#### WORK TO BE COMPLETED:
Look in the material below for the line with "discovery.probe.handshake_timeout (119, 793)" and the line with "Extra thanks to", then set down exactly those two lines and all lines between, nothing more.

________________________

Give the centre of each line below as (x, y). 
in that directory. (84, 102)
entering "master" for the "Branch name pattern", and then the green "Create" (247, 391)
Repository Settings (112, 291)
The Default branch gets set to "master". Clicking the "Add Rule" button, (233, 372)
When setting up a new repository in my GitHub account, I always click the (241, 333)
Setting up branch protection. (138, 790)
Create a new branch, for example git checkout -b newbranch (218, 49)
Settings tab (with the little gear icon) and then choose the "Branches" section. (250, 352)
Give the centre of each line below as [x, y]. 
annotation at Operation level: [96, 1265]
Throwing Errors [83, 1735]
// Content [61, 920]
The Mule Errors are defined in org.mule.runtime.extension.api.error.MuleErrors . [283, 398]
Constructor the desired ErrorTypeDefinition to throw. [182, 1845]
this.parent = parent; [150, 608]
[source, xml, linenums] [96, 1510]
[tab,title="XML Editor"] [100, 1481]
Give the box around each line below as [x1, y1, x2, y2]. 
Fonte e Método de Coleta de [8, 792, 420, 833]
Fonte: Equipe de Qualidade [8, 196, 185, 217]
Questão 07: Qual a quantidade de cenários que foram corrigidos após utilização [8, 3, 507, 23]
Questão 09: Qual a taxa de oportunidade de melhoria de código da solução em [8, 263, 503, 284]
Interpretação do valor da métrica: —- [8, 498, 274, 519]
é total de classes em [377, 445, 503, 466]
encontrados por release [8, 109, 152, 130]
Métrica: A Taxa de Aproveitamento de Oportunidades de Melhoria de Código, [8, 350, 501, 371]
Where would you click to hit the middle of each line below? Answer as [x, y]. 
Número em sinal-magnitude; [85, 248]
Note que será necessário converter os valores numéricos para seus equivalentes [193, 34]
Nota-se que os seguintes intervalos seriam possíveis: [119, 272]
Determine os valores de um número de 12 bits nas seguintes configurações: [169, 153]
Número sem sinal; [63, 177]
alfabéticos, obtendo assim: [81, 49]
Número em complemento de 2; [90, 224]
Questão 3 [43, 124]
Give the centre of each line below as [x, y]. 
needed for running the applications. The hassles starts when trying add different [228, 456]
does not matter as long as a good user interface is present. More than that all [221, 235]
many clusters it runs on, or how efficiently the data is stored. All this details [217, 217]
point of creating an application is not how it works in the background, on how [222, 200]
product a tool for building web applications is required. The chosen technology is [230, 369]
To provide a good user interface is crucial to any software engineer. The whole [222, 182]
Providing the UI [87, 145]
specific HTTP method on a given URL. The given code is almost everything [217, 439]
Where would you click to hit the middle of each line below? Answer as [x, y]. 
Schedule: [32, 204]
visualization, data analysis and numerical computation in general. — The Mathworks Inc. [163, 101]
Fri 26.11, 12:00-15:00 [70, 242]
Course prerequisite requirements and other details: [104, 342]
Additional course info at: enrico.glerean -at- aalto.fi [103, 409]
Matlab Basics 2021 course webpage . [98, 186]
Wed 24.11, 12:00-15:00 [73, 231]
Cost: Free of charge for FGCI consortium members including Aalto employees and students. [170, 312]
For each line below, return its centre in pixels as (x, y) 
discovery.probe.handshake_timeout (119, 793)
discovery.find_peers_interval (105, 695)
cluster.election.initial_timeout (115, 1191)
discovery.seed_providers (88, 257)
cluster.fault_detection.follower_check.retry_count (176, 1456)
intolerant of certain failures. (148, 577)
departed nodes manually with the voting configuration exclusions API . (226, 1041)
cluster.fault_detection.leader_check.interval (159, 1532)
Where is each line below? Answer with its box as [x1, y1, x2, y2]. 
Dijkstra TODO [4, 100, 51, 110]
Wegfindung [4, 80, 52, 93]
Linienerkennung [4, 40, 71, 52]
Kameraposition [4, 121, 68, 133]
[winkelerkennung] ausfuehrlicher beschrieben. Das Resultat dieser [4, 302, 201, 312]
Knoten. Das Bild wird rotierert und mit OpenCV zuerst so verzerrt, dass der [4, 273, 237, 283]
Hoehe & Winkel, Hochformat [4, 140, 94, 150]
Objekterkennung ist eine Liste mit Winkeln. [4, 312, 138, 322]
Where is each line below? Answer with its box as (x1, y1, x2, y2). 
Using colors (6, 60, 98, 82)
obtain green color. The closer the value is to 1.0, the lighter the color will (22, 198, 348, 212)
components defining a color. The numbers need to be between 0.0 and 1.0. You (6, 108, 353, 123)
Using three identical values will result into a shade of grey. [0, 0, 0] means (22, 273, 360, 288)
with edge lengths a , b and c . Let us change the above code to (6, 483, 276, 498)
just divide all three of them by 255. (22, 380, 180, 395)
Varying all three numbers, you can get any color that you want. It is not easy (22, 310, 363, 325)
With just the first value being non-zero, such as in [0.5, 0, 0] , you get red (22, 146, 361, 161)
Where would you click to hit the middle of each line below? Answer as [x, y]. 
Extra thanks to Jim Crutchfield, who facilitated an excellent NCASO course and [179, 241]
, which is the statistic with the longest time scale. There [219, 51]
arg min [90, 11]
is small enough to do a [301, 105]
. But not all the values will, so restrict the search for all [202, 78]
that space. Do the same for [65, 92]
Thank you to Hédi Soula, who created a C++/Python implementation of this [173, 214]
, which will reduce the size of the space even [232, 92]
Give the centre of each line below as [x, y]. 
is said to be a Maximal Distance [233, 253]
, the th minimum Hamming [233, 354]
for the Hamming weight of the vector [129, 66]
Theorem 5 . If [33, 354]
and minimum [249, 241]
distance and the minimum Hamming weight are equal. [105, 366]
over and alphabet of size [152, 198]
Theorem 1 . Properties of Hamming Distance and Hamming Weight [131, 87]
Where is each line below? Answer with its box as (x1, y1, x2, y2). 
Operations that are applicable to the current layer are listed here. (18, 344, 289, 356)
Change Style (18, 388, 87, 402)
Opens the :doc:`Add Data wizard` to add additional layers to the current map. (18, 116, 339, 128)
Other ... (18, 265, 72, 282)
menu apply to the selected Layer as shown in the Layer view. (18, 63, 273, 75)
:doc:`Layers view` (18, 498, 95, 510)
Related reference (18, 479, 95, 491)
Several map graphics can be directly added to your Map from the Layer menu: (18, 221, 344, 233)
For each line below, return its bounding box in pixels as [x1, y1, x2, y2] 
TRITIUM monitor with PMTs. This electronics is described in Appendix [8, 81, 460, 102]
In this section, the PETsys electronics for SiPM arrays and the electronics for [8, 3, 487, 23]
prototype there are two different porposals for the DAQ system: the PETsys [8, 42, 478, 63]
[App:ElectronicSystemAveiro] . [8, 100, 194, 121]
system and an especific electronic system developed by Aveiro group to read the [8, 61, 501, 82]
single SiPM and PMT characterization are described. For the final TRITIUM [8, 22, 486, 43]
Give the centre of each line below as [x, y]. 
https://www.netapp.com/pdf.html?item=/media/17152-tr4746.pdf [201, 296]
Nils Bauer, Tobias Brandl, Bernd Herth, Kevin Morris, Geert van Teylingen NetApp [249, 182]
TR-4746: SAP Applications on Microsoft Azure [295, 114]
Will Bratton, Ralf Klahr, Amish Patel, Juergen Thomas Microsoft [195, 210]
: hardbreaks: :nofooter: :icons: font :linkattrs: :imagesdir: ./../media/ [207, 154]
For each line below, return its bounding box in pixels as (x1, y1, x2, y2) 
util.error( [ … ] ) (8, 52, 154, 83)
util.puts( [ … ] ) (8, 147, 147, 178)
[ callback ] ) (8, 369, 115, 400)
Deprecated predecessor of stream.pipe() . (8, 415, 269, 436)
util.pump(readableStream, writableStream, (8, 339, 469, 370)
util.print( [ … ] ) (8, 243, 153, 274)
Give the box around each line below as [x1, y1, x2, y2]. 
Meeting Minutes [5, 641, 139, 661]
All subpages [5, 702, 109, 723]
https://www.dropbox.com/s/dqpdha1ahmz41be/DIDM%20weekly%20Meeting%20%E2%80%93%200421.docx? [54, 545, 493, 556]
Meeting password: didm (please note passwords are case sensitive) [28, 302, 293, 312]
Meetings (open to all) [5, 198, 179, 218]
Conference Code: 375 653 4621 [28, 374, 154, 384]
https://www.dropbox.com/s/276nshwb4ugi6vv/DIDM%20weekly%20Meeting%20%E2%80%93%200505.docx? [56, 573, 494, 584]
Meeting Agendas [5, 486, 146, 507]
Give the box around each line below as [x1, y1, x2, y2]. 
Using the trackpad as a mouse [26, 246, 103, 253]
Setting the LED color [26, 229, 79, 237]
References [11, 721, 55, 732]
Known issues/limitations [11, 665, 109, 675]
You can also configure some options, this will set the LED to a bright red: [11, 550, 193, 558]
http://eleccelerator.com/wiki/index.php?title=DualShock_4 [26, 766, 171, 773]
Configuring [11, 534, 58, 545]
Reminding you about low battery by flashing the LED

________________________

#### WRITTEN SOLUTION:
discovery.probe.handshake_timeout (119, 793)
discovery.find_peers_interval (105, 695)
cluster.election.initial_timeout (115, 1191)
discovery.seed_providers (88, 257)
cluster.fault_detection.follower_check.retry_count (176, 1456)
intolerant of certain failures. (148, 577)
departed nodes manually with the voting configuration exclusions API . (226, 1041)
cluster.fault_detection.leader_check.interval (159, 1532)
Where is each line below? Answer with its box as [x1, y1, x2, y2]. 
Dijkstra TODO [4, 100, 51, 110]
Wegfindung [4, 80, 52, 93]
Linienerkennung [4, 40, 71, 52]
Kameraposition [4, 121, 68, 133]
[winkelerkennung] ausfuehrlicher beschrieben. Das Resultat dieser [4, 302, 201, 312]
Knoten. Das Bild wird rotierert und mit OpenCV zuerst so verzerrt, dass der [4, 273, 237, 283]
Hoehe & Winkel, Hochformat [4, 140, 94, 150]
Objekterkennung ist eine Liste mit Winkeln. [4, 312, 138, 322]
Where is each line below? Answer with its box as (x1, y1, x2, y2). 
Using colors (6, 60, 98, 82)
obtain green color. The closer the value is to 1.0, the lighter the color will (22, 198, 348, 212)
components defining a color. The numbers need to be between 0.0 and 1.0. You (6, 108, 353, 123)
Using three identical values will result into a shade of grey. [0, 0, 0] means (22, 273, 360, 288)
with edge lengths a , b and c . Let us change the above code to (6, 483, 276, 498)
just divide all three of them by 255. (22, 380, 180, 395)
Varying all three numbers, you can get any color that you want. It is not easy (22, 310, 363, 325)
With just the first value being non-zero, such as in [0.5, 0, 0] , you get red (22, 146, 361, 161)
Where would you click to hit the middle of each line below? Answer as [x, y]. 
Extra thanks to Jim Crutchfield, who facilitated an excellent NCASO course and [179, 241]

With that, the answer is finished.